KELLY: >Did you ever wake up and know it was gonna be your day? I did. Today. First time. I woke up five minutes before my alarm went off. The sun was shining, the birds chirping, I felt warm all over and then... ... I read my horoscope.

>“Today is your day!!! What you dreamed about becomes real. Romance figures prominently. Musical notes involved.”

>Okay--I don’t get the musical notes thing either--but that’s not the point. The point is it said today is my day. And it has been--all day!!! I got on the scale--I was five pounds thinner, and that was after getting out of the shower. On my way out the door, my manager tells me he’s going to fix the broken closet in my apartment I reported six months ago. Normally I wouldn’t believe it, because I have rotten luck. But I’ve had this feeling all day. And that’s leaving out the best part of my horoscope: “Romance figures Prominently.”

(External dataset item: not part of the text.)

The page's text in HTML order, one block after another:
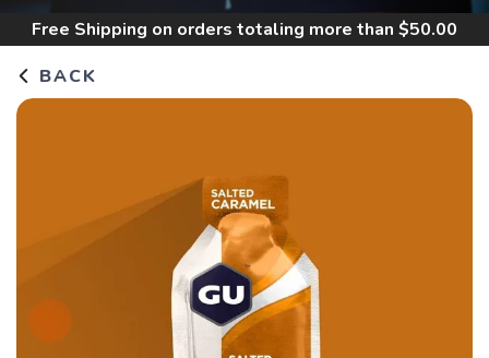
Free Shipping on orders totaling more than $50.00
BACK

[The PATRON enters, KELLY sees him and steps up to him.]

KELLY: Excuse me. Hi. Are you Martin?

PATRON: Uh--no.

KELLY: Sorry.

>He’s not here yet. Martin. My date. Actually it’s a blind date. Both Dan and I have blind dates tonight. Which would normally scare me. To tell the truth I was terrified. Until this morning. I know, I know--what are the odds of finding Mr. Right on a blind date? I mean, someone who would count on that is an optimist, at best. At worst ... well--let’s not go there. I’m being an optimist. I have faith.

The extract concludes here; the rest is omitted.